We observed site-specific MTAs for all measured traits, likely due to significant genotype-by-environment (G × E) interactions and variations in gene expression levels across different environments29,32. Although the QTLs identified for most traits in this study were located on chromosomes previously reported in the literature, we were unable to confirm the exact positions of the MTAs compared to those earlier findings.

This discrepancy may stem from differences in the safflower germplasm, the type of molecular markers used, and the distinct climatic conditions of the field evaluation sites. Given the complex nature of drought stress tolerance in plants, relying solely on direct yield and morphological traits may not be sufficient to identify QTLs associated with drought tolerance effectively.

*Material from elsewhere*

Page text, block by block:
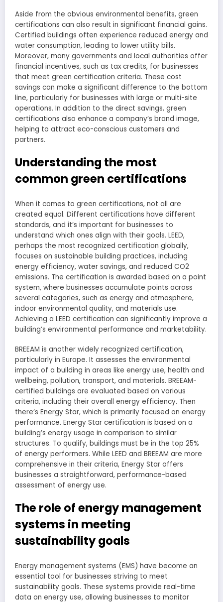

In this study, GWAS analysis using STI values identified 45 significant MTAS, 12 of which overlapped with significant MTAs for morphological traits across both environments. To further investigate the potential gene functions of these stable MTAs, we performed BLAST searches within a 10-kb flanking region around the markers. Most of the significant SNP markers identified in this study aligned with candidate genes implicated in responses to abiotic stress in closely related species of Cathamus tinctorius. For instance, CCCH zinc-finger proteins are known to play crucial roles in plant development and responses to abiotic stresses such as salt, drought, flooding, low temperatures and oxidative stress. Similarly, candidate genes such as serine/threonine-protein kinase and dehydrogenase have been associated with drought-tolerance in plants59. Furthermore, the diacylglycerol acyltransferase gene is recognized for its role in wax ester biosynthesis and osmotic stress responses60.

Conclusion

The genetic dissection of morphological traits, their genotype-by-environment (G × E) interactions, and the identification of QTLs associated with drought tolerance are essential for developing climate-resilient safflower varieties. In this study, 90 globally diverse safflower genotypes were evaluated for seed yield, seed oil content, and morphological traits under two water regimes. The performance of these traits was significantly influenced by both rainfed and supplementary irrigation environments. Correlation analysis and PCA-biplot analysis highlighted traits such as the number of heads per plant (NHP), number of seeds per head (NSH), 1000-seed weight (TSW), and seed yield (Yp and Ys) as effective indicators for assessing diversity and characterizing drought-tolerant safflower genotypes. GWAS analysis based on morphological data from both environments and on STI values identified 66 and 45 significant marker-trait associations (MTAs), respectively. The environment-specific MTAs underscored the substantial impact of G × E interactions on all measured traits. Notably, stable MTAs across environments and those associated with STI values revealed several candidate genes with potential roles in abiotic stress response, providing a solid foundation for molecular breeding efforts. The newly identified MTAs and their chromosomal locations enhance our understanding of the genetic architecture underlying drought tolerance in safflower, paving the way for marker-assisted breeding to develop varieties with improved drought resilience.